This project is intended to combat fake news using stance detection. The model takes in as input a headline/claim and the corresponding article body. The output can be any of the 4, Agree , Discuss , Disagree or Unrelated , depending upon the relation between the claim and the body.
$ git clone
$ python server.py
$ python request.py
$ python sources_request.py
- The current model is a basic multi-layer perceptron which exploits TF-IDF and Term frequency features. The input to the network is feature vector of shape (10001,) which include headline features (5000,), the cosine-similarity between TF-IDF scores of headline and body (1,) and the body features (5000,).
- The hidden layer consists of 100 units followed by a dropout of 0.6. The output layer is a softmax layer of 4 units corresponding to each possible class. ReLU activation function is used in the layers. The model can be further improved by using LSTMs and word-embeddings and is on the to-do list.
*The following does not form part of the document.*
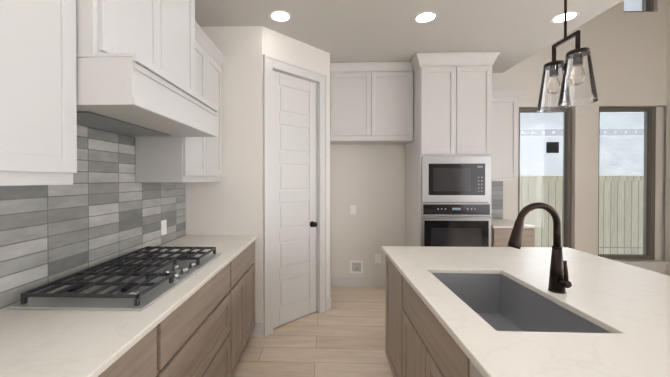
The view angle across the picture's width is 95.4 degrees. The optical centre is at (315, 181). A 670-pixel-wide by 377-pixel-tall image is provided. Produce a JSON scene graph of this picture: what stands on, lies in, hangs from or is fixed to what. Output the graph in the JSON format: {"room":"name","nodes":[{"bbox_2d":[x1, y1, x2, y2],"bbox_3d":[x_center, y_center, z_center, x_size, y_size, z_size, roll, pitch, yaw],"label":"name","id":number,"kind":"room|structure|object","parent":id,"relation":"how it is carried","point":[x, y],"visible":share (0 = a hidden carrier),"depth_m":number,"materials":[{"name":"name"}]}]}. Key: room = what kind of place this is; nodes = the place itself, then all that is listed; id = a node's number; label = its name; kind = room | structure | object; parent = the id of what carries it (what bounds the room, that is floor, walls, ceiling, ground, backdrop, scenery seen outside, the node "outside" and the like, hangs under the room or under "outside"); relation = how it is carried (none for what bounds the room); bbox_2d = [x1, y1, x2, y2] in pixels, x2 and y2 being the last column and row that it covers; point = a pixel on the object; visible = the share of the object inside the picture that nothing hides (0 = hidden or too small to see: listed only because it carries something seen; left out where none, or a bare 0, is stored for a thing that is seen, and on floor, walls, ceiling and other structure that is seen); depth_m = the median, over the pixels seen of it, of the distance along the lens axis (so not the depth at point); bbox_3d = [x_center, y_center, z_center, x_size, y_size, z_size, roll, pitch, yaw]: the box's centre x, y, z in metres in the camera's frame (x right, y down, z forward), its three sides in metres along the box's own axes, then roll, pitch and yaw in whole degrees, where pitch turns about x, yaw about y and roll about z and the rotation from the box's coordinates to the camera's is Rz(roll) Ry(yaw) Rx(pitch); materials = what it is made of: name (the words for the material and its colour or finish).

- Given the headline/claim, we extract keywords from the headline using Named-Entity-Recognition and POS tags. This is done using spacy. This method of keyword extraction is to be improved.
- These keywords are used to search/crawl the web for similar articles, i.e articles that have similar keywords. Event Registry is used for this. It allows us to fetch articles based on keywords (15 at max).
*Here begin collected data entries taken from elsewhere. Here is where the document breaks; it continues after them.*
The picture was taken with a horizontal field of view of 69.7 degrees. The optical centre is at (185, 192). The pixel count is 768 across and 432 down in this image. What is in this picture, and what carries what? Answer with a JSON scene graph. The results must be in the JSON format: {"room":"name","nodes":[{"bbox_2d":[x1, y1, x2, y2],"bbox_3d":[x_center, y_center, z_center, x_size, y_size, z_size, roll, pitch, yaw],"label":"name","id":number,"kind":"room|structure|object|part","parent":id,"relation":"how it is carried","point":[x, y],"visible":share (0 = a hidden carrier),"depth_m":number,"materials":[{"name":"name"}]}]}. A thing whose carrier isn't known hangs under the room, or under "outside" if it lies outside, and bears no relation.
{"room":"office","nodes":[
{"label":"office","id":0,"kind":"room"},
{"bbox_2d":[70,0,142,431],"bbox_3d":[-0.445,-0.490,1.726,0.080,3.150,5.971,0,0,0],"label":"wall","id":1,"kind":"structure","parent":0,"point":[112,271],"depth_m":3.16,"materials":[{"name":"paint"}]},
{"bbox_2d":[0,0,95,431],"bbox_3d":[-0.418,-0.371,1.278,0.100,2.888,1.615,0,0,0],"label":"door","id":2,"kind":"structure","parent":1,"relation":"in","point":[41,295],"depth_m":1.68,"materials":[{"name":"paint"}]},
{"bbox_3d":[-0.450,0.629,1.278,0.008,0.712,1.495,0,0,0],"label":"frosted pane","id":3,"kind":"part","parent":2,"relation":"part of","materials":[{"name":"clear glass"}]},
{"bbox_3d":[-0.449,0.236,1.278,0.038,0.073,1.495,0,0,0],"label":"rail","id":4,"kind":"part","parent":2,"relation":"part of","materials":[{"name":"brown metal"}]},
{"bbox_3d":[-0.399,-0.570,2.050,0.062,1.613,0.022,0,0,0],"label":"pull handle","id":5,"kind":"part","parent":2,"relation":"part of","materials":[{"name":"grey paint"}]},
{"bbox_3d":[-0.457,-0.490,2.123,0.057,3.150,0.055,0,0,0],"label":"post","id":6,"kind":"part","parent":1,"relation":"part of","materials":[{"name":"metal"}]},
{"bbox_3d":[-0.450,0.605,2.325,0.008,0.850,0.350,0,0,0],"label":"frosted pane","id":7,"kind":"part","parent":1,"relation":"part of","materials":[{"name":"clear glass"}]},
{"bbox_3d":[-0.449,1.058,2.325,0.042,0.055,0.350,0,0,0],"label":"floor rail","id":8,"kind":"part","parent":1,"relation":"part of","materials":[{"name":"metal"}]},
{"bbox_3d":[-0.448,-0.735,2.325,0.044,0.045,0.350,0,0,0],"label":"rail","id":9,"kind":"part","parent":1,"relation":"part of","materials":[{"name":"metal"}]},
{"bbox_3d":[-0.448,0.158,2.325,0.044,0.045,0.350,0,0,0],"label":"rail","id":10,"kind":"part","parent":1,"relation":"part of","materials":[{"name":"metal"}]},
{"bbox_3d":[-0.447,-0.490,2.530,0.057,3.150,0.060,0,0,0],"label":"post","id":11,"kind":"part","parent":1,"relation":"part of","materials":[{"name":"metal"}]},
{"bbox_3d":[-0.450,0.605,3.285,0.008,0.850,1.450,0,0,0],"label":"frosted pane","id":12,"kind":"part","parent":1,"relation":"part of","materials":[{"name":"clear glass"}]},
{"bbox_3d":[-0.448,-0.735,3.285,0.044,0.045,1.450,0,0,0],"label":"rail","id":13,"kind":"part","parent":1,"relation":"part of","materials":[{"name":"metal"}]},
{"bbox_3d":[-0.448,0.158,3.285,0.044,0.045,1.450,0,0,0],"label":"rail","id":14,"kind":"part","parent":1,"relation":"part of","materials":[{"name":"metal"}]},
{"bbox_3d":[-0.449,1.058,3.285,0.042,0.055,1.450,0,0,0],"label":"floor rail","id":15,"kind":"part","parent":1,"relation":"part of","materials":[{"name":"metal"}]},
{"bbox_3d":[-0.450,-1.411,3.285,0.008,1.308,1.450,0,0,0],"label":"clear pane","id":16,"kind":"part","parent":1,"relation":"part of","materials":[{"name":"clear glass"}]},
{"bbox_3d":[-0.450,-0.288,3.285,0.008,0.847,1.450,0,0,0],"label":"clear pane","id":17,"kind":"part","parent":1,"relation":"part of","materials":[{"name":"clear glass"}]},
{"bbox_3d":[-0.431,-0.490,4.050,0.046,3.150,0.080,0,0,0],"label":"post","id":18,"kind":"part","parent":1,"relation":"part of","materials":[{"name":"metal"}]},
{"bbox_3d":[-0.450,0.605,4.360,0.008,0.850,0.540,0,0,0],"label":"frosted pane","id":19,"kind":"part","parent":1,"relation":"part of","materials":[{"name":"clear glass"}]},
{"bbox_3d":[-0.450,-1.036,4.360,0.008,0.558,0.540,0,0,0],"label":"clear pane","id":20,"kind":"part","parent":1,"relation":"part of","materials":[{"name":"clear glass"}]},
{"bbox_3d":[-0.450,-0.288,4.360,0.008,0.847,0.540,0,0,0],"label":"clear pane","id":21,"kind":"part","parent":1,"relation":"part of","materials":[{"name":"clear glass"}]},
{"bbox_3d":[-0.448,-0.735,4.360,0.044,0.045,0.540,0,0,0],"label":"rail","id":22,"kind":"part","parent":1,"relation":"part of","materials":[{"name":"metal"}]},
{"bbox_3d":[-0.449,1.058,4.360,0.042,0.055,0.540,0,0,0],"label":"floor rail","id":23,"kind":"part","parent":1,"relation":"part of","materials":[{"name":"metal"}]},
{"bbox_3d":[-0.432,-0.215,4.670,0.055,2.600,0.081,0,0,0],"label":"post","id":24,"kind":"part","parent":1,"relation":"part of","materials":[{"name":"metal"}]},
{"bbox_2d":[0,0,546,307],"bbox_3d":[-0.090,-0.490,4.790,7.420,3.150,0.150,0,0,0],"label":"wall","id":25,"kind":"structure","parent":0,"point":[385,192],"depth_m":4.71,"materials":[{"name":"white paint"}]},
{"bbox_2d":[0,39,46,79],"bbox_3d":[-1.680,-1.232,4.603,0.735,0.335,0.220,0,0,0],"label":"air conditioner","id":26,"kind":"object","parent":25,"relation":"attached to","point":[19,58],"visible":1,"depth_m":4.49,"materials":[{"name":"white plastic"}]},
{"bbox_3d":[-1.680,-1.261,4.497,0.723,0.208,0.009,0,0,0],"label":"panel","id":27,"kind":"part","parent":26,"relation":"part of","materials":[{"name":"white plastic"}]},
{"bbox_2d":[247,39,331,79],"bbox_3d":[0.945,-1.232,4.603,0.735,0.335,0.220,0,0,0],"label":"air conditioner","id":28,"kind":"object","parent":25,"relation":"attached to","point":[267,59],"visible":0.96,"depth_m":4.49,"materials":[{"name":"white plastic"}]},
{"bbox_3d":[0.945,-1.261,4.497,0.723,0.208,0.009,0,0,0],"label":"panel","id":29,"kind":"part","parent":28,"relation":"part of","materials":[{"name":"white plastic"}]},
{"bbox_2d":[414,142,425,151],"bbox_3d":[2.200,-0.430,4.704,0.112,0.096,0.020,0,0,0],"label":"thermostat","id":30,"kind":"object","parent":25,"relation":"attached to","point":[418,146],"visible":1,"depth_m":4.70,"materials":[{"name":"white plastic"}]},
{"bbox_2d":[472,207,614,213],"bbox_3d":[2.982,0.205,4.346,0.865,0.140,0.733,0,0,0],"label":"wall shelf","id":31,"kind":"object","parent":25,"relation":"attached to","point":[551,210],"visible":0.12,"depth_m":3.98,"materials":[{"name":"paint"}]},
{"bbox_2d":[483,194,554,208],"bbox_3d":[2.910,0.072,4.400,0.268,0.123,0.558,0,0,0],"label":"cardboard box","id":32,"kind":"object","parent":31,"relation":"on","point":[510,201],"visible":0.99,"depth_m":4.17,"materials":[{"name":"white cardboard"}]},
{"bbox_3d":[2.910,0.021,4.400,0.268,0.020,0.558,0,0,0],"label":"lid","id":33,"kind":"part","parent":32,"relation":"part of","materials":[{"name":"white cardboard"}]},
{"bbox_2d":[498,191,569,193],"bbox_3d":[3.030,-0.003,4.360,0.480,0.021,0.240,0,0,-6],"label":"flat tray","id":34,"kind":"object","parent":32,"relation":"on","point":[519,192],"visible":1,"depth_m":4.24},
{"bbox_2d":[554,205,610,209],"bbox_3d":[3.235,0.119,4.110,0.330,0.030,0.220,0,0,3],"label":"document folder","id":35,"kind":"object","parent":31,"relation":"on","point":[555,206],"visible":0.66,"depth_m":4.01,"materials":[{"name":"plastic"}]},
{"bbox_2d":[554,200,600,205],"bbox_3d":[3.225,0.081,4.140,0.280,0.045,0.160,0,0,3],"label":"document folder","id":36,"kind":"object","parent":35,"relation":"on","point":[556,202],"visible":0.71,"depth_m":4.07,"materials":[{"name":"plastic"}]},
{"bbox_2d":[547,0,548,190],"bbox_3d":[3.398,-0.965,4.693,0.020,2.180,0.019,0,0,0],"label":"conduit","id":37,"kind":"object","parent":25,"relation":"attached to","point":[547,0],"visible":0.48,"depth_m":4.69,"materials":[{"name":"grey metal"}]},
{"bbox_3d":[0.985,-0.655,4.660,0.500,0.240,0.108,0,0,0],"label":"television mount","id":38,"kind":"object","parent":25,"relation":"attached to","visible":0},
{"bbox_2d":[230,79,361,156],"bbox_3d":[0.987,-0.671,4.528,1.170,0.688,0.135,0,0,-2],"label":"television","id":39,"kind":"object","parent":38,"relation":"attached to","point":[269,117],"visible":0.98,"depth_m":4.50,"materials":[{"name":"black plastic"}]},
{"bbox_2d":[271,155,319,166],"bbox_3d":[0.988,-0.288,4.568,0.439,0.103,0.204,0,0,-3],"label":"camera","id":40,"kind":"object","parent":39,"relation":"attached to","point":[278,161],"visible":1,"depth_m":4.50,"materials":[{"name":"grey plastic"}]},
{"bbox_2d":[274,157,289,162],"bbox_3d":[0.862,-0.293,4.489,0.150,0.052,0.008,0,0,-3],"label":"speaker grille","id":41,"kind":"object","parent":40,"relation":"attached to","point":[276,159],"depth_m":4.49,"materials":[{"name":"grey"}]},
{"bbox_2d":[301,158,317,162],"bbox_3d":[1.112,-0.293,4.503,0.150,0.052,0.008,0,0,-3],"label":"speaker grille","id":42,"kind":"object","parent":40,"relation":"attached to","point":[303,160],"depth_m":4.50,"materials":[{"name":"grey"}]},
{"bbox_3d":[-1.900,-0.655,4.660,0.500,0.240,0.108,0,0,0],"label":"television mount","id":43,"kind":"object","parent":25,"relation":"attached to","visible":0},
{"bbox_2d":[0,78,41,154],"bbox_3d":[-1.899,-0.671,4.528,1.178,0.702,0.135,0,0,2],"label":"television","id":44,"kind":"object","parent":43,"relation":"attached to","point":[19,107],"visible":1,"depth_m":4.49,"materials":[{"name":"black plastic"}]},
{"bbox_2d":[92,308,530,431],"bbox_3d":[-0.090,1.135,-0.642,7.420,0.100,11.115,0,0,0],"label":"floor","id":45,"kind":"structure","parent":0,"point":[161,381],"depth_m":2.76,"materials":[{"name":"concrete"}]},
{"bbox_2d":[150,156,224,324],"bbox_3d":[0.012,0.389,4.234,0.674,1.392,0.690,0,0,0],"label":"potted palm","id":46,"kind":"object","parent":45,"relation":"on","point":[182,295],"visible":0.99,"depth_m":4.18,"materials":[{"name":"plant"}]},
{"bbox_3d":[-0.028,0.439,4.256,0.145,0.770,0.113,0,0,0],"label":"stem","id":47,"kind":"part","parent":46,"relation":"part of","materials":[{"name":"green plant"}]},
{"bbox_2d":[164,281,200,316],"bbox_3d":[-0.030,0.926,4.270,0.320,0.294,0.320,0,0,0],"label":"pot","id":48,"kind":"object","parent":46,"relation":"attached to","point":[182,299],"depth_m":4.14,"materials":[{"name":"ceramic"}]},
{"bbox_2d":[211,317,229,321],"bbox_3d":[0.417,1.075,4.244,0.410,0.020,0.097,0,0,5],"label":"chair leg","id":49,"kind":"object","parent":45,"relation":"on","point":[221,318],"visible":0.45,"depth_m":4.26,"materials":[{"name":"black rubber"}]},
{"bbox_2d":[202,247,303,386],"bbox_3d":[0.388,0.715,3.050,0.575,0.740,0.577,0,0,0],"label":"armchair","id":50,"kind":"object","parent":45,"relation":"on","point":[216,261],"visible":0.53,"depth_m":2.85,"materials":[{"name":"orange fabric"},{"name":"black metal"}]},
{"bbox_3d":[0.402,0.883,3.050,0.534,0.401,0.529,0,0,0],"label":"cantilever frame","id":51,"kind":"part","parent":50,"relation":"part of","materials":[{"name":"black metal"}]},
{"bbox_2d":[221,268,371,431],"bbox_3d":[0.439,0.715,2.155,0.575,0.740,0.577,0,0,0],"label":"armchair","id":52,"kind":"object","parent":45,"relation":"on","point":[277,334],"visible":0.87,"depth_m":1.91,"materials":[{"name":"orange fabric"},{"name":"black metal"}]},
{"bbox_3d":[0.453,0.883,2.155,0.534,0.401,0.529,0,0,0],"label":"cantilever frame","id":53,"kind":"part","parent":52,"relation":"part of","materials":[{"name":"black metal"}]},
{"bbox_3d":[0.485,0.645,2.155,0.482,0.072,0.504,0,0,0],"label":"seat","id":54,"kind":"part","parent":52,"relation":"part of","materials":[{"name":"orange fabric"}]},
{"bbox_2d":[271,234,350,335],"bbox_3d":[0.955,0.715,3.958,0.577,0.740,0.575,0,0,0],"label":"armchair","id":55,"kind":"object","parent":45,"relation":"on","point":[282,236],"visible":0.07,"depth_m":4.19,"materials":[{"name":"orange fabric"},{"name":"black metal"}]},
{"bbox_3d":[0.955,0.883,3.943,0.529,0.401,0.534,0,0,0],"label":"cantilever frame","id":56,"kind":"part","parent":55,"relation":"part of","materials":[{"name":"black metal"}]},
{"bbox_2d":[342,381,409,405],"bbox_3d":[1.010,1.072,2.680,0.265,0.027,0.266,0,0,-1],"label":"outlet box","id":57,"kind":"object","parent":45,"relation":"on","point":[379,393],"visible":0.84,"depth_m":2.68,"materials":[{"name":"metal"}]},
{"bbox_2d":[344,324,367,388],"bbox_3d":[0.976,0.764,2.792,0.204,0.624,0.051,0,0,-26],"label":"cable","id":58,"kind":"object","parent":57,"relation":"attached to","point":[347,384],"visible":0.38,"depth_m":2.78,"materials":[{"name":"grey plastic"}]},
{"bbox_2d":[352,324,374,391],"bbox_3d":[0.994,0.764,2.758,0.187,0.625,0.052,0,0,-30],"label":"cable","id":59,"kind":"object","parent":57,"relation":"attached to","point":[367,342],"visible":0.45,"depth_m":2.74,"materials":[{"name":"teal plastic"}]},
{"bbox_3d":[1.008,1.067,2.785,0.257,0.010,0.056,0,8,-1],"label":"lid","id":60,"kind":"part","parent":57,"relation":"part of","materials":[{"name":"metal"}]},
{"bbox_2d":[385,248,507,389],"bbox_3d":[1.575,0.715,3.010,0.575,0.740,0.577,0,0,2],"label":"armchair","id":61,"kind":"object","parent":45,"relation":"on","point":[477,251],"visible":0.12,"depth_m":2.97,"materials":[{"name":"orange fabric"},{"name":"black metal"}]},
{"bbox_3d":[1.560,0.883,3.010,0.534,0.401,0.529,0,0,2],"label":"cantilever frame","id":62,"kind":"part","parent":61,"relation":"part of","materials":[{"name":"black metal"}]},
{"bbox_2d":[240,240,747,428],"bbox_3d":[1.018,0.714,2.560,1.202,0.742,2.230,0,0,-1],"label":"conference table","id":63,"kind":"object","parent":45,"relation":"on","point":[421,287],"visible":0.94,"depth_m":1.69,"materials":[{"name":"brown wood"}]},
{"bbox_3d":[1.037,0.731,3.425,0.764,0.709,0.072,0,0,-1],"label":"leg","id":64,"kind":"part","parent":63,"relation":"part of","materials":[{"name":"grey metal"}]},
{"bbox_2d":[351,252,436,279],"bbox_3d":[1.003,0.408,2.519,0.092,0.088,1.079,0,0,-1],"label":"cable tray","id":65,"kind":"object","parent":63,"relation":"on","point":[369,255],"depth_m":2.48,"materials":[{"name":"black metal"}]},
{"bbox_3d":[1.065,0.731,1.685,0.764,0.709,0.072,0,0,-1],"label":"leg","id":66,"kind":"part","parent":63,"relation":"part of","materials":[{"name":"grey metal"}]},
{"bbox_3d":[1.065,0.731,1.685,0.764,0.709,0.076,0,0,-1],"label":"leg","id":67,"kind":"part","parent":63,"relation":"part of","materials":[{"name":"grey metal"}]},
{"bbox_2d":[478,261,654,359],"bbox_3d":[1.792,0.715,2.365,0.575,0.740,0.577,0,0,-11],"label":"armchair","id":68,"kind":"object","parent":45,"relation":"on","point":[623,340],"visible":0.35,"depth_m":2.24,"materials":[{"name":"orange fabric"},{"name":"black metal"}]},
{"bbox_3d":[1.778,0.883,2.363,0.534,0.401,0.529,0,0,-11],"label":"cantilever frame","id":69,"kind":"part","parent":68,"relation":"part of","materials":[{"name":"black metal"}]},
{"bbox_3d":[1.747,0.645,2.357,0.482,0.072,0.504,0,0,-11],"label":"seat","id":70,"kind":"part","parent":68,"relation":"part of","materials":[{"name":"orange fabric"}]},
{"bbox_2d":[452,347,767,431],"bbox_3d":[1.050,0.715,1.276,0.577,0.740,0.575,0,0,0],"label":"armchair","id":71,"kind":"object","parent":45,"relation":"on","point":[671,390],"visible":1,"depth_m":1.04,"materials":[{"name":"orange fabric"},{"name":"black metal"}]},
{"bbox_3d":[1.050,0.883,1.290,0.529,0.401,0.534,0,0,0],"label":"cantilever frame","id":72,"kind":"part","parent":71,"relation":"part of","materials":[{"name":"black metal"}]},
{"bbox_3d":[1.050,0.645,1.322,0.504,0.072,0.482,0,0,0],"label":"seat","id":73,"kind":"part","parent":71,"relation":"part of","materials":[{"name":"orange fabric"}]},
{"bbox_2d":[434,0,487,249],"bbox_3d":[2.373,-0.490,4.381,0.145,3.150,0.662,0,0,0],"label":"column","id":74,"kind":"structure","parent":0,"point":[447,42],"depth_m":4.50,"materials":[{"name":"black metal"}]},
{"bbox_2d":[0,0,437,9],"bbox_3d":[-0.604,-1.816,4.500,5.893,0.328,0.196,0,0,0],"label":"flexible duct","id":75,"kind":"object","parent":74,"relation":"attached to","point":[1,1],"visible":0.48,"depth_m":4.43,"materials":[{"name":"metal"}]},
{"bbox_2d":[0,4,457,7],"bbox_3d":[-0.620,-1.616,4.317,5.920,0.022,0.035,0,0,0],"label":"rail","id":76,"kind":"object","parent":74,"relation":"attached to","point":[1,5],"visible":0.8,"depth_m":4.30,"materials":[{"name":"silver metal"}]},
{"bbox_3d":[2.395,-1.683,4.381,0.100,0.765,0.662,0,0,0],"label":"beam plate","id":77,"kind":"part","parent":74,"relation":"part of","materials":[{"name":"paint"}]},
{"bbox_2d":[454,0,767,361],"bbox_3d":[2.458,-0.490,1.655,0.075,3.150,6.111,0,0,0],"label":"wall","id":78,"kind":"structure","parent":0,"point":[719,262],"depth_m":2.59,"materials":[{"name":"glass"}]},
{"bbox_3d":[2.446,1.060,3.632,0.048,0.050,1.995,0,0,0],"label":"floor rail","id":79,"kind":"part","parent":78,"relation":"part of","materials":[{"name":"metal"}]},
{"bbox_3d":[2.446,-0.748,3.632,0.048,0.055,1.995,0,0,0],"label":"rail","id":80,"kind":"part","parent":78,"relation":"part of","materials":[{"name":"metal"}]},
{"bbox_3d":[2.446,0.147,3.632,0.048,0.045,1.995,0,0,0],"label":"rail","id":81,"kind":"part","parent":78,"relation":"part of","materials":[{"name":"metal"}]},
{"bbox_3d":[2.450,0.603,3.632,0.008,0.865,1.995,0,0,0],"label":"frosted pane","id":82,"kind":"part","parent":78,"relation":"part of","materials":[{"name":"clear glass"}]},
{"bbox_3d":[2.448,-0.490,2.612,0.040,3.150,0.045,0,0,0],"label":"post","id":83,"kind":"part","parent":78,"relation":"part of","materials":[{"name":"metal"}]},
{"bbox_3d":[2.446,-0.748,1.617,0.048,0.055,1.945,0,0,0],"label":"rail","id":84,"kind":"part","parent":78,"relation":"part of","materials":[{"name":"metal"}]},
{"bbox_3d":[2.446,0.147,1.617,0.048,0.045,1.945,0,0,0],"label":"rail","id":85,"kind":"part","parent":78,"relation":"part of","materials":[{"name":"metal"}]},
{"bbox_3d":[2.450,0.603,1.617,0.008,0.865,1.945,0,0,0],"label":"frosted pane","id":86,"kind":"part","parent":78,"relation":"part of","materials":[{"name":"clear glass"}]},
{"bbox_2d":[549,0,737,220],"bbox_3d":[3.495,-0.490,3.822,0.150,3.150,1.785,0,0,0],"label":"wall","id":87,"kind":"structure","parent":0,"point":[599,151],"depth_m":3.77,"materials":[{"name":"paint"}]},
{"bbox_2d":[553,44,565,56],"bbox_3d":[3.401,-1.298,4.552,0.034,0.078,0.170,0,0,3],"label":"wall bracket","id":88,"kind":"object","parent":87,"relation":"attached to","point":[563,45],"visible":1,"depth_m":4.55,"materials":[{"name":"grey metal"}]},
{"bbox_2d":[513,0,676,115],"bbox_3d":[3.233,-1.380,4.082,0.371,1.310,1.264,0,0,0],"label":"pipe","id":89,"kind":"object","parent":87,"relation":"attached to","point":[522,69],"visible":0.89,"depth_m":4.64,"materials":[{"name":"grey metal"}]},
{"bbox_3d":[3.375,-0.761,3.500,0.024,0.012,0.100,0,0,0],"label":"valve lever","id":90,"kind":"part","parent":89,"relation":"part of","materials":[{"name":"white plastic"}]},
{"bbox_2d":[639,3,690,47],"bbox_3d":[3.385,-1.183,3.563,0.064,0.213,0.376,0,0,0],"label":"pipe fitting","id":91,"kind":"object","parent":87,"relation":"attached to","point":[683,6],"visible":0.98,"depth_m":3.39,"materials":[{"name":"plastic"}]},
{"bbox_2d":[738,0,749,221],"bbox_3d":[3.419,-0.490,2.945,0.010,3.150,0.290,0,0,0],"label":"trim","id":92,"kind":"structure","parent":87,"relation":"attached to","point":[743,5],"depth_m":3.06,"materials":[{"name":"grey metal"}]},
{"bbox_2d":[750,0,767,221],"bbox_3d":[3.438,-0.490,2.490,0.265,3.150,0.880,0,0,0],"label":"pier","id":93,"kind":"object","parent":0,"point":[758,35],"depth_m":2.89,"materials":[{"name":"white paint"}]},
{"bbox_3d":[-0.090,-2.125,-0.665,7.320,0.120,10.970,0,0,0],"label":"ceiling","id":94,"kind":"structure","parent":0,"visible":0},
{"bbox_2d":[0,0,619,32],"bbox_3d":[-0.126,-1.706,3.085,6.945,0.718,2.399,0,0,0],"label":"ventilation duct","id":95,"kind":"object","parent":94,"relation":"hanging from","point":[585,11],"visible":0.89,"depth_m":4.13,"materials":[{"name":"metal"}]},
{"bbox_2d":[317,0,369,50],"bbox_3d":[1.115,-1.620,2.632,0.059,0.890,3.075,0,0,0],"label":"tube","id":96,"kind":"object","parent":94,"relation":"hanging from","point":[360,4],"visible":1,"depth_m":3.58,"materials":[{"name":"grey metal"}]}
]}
- The article bodies are extracted from the fetched articles. Stance detection is performed on all these bodies with the given headline/claim. This gives us rough idea of how many different/other sources agree/disagree with the given claim.
- Given claim and body, what is the relation between them.
- The first line lists the keywords being used for the search, next 5 lines list down the relevant urls of the articles fetched and the last line outputs the result of stance detection for each of the articles.